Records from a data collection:
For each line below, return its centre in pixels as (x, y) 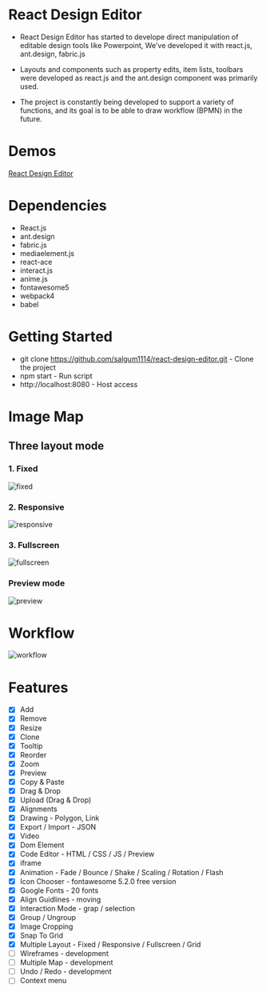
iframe (30, 863)
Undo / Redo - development (66, 972)
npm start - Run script (56, 376)
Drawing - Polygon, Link (60, 818)
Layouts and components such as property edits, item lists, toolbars (131, 69)
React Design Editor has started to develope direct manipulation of (129, 37)
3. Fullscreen (34, 545)
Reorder (33, 754)

• **WHAT YOU WILL DO**
Leave out the pictures and retype the rest of the entries exactly.

• **ANSWER SPACE**
For each line below, return its centre in pixels as (x, y) 
iframe (30, 863)
Undo / Redo - development (66, 972)
npm start - Run script (56, 376)
Drawing - Polygon, Link (60, 818)
Layouts and components such as property edits, item lists, toolbars (131, 69)
React Design Editor has started to develope direct manipulation of (129, 37)
3. Fullscreen (34, 545)
Reorder (33, 754)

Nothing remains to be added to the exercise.